Thu, Nov 14, 2019 - Page 8 News List

US military rescue is no free lunch

By Parris Chang 張旭成

The US Senate on Oct. 29 unanimously passed the Taiwan Allies International Protection and Enhancement Initiative (TAIPEI) Act. The legislation was introduced by US Senator Cory Gardner — chair of the Senate Foreign Relations Subcommittee on East Asia, the Pacific and International Cybersecurity Policy — and designed to assist Taiwan in retaining its remaining diplomatic allies.

The TAIPEI Act requires US government departments to take steps to support the strengthening of Taiwan’s diplomatic ties and informal partnerships with Indo-Pacific region nations and the wider world.

If a country severs formal diplomatic relations with Taiwan, the act requires the US Department of State to conduct a review to determine whether an adjustment is needed in the US’ relations with that country.

The act instructs US government officials to use public statements, their votes and the influence of their office to provide support for Taiwan’s participation in the international community, and supports the US and Taiwan entering into bilateral trade negotiations and completing a mutually beneficial free-trade agreement.

The US House of Representatives Committee on Foreign Affairs on Oct. 30 gave the act its unanimous consent. At a committee meeting, Congressional Taiwan Caucus chair Steve Chabot said: “Taiwan is a critical ally in the Pacific and ought to be a role model for other nations across the globe.”

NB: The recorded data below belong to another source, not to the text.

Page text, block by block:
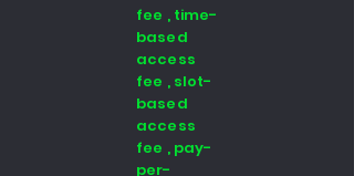
fee , time-
based
access
fee , slot-
based
access
fee , pay-
per-
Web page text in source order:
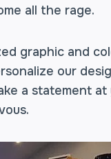
all the rage.
graphic and
our
a statement at
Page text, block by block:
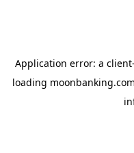
Application error: a client
loading moonbanking.com
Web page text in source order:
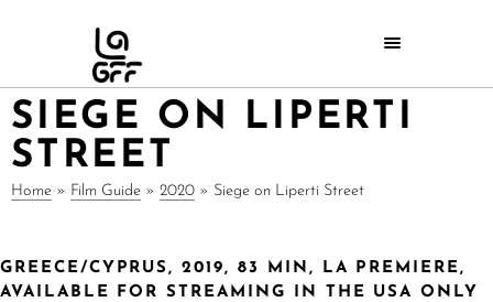
SIEGE ON LIPERTI
STREET
Home » Film Guide » 2020 » Siege on Liperti Street
GREECE/CYPRUS, 2019, 83 MIN, LA PREMIERE,
AVAILABLE FOR STREAMING IN THE USA ONLY
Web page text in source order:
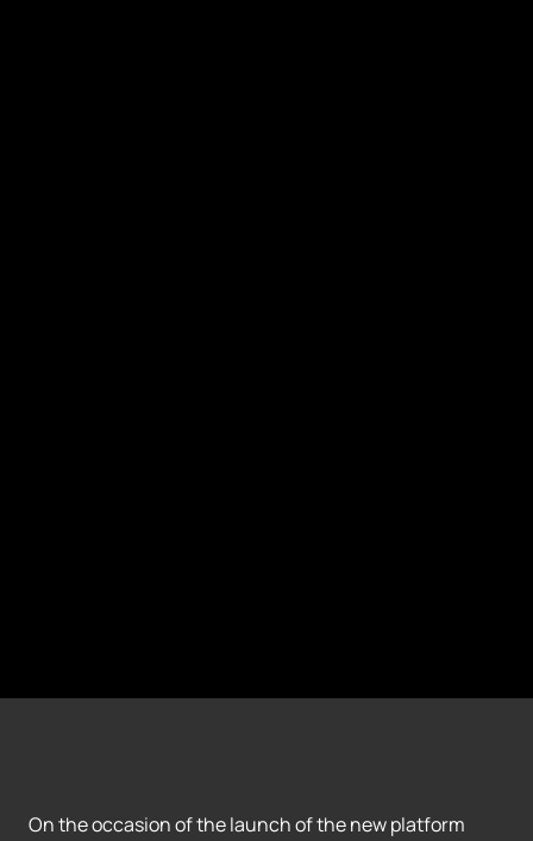
On the occasion of the launch of the new platform
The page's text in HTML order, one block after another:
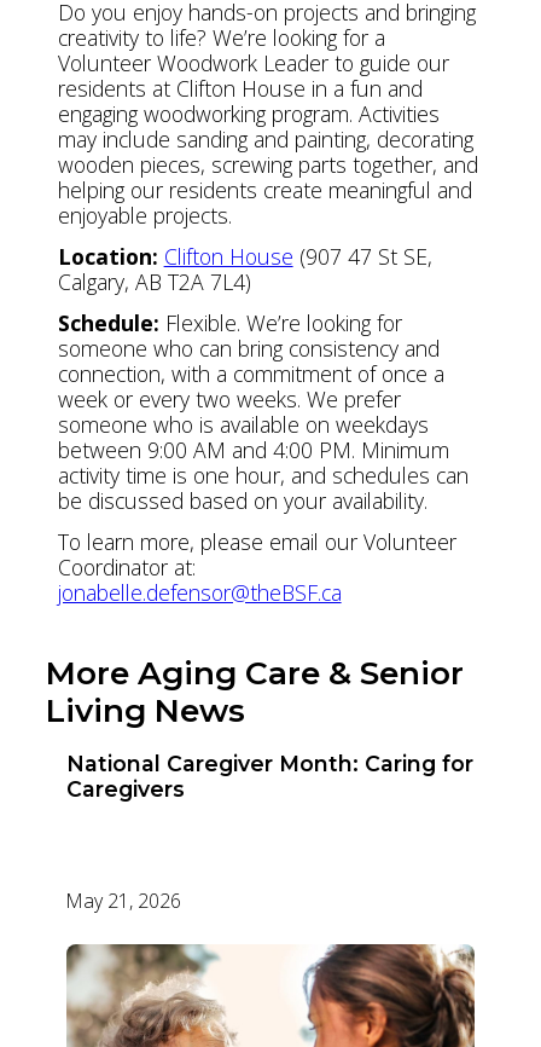
Do you enjoy hands-on projects and bringing
creativity to life? We’re looking for a
Volunteer Woodwork Leader to guide our
residents at Clifton House in a fun and
engaging woodworking program. Activities
may include sanding and painting, decorating
wooden pieces, screwing parts together, and
helping our residents create meaningful and
enjoyable projects.
Location: Clifton House (907 47 St SE,
Calgary, AB T2A 7L4)
Schedule: Flexible. We’re looking for
someone who can bring consistency and
connection, with a commitment of once a
week or every two weeks. We prefer
someone who is available on weekdays
between 9:00 AM and 4:00 PM. Minimum
activity time is one hour, and schedules can
be discussed based on your availability.
To learn more, please email our Volunteer
Coordinator at:
jonabelle.defensor@theBSF.ca
More Aging Care & Senior
Living News
National Caregiver Month: Caring for
Caregivers
May 21, 2026
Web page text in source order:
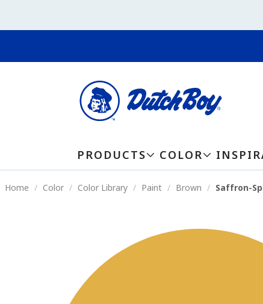
PRODUCTS COLOR
Home Color Color Library Paint Brown Saffron-
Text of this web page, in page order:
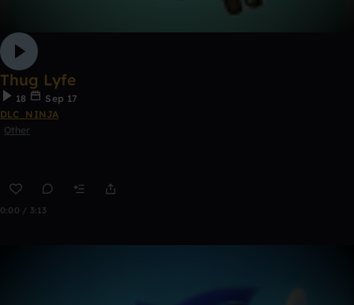
Thug Lyfe
18
Sep 17
DLC_NINJA
Other
0:00 / 3:13
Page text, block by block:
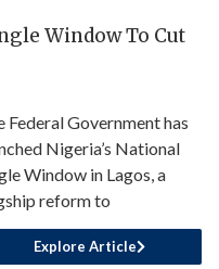
Window To Cut
Federal Government has
Nigeria’s National
Window in Lagos, a
reform to
Explore Article

Chabot said that Taiwan fulfills all the criteria of a sovereign state and is an independent nation, and called on the US government to officially recognize Taiwan, adding: “It’s well past time that US policy catches up with these facts.”

US Representative Ted Yoho echoed Chabot’s statement, saying that it is time for the US to officially recognize Taiwan as a nation.

Once the act is passed by both chambers, any differences between the two versions of the bill would be worked out and it would be sent to the White House for US President Donald Trump’s signature, after which it would be enshrined into law.

Over the past few years, the Senate has passed a succession of Taiwan-friendly bills, such as the Taiwan Travel Act, which was signed into law by Trump last year.

However, the president and a number of government officials believe that these acts are merely an expression of the Senate’s opinion and are not legally binding. As a result, many of the Taiwan-friendly clauses within these laws have not been enforced.

President Tsai Ing-wen (蔡英文) and Minister of Foreign Affairs Joseph Wu (吳釗燮) have praised Taiwan-US relations as being at their the strongest in four decades, but Wu is still blocked from visiting Washington on official business.

Wu thinks of himself as a great foreign minister, yet, putting political considerations aside, some US officials have privately said that he is stubborn and difficult to communicate with, and try to avoid getting embroiled in an argument with him.

Former US national security adviser John Bolton was the strongest advocate for Taiwan in the Trump administration.

Bolton subscribes to the position of former US president Ronald Reagan revealed in declassified memos about maintaining a military balance in the Taiwan Strait. In his role as national security adviser, Bolton promoted arms sales to Taiwan, but his proposals were obstructed within the Trump administration.